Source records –
------------

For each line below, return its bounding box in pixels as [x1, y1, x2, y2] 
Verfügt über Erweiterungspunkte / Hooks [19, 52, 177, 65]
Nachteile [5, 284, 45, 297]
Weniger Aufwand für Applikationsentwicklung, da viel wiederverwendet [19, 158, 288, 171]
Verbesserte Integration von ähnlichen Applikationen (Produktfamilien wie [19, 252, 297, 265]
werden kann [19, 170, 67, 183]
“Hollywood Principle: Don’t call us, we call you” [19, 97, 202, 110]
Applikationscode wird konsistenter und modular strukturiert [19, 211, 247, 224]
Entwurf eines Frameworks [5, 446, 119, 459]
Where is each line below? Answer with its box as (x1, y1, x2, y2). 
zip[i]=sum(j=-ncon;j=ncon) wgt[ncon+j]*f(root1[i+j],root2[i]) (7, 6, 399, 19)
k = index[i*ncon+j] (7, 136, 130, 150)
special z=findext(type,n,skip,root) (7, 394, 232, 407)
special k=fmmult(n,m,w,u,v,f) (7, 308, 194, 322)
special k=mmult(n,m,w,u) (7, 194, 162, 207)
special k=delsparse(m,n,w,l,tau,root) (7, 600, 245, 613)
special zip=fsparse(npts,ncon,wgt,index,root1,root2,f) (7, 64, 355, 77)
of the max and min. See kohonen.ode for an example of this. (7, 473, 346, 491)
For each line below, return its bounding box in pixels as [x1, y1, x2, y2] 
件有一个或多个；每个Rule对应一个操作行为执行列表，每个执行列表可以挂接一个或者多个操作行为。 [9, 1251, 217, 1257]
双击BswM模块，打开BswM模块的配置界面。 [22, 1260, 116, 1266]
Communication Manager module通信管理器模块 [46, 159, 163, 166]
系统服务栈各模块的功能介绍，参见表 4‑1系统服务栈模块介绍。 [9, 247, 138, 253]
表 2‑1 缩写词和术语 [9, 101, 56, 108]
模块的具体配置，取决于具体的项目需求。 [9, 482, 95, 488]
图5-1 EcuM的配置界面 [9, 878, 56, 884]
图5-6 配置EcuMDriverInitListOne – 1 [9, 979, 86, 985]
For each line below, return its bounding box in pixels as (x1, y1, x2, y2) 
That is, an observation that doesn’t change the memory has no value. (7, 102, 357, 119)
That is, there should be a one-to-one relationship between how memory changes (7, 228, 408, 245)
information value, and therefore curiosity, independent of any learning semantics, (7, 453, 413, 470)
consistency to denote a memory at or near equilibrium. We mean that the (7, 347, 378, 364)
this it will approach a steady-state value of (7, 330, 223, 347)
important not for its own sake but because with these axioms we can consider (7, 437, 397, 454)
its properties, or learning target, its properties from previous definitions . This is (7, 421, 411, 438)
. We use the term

------------

Assigned task – Could you please reproduce each record exactly, leaving nothing out?

Your solution –
For each line below, return its bounding box in pixels as [x1, y1, x2, y2] 
Verfügt über Erweiterungspunkte / Hooks [19, 52, 177, 65]
Nachteile [5, 284, 45, 297]
Weniger Aufwand für Applikationsentwicklung, da viel wiederverwendet [19, 158, 288, 171]
Verbesserte Integration von ähnlichen Applikationen (Produktfamilien wie [19, 252, 297, 265]
werden kann [19, 170, 67, 183]
“Hollywood Principle: Don’t call us, we call you” [19, 97, 202, 110]
Applikationscode wird konsistenter und modular strukturiert [19, 211, 247, 224]
Entwurf eines Frameworks [5, 446, 119, 459]
Where is each line below? Answer with its box as (x1, y1, x2, y2). 
zip[i]=sum(j=-ncon;j=ncon) wgt[ncon+j]*f(root1[i+j],root2[i]) (7, 6, 399, 19)
k = index[i*ncon+j] (7, 136, 130, 150)
special z=findext(type,n,skip,root) (7, 394, 232, 407)
special k=fmmult(n,m,w,u,v,f) (7, 308, 194, 322)
special k=mmult(n,m,w,u) (7, 194, 162, 207)
special k=delsparse(m,n,w,l,tau,root) (7, 600, 245, 613)
special zip=fsparse(npts,ncon,wgt,index,root1,root2,f) (7, 64, 355, 77)
of the max and min. See kohonen.ode for an example of this. (7, 473, 346, 491)
For each line below, return its bounding box in pixels as [x1, y1, x2, y2] 
件有一个或多个；每个Rule对应一个操作行为执行列表，每个执行列表可以挂接一个或者多个操作行为。 [9, 1251, 217, 1257]
双击BswM模块，打开BswM模块的配置界面。 [22, 1260, 116, 1266]
Communication Manager module通信管理器模块 [46, 159, 163, 166]
系统服务栈各模块的功能介绍，参见表 4‑1系统服务栈模块介绍。 [9, 247, 138, 253]
表 2‑1 缩写词和术语 [9, 101, 56, 108]
模块的具体配置，取决于具体的项目需求。 [9, 482, 95, 488]
图5-1 EcuM的配置界面 [9, 878, 56, 884]
图5-6 配置EcuMDriverInitListOne – 1 [9, 979, 86, 985]
For each line below, return its bounding box in pixels as (x1, y1, x2, y2) 
That is, an observation that doesn’t change the memory has no value. (7, 102, 357, 119)
That is, there should be a one-to-one relationship between how memory changes (7, 228, 408, 245)
information value, and therefore curiosity, independent of any learning semantics, (7, 453, 413, 470)
consistency to denote a memory at or near equilibrium. We mean that the (7, 347, 378, 364)
this it will approach a steady-state value of (7, 330, 223, 347)
important not for its own sake but because with these axioms we can consider (7, 437, 397, 454)
its properties, or learning target, its properties from previous definitions . This is (7, 421, 411, 438)
. We use the term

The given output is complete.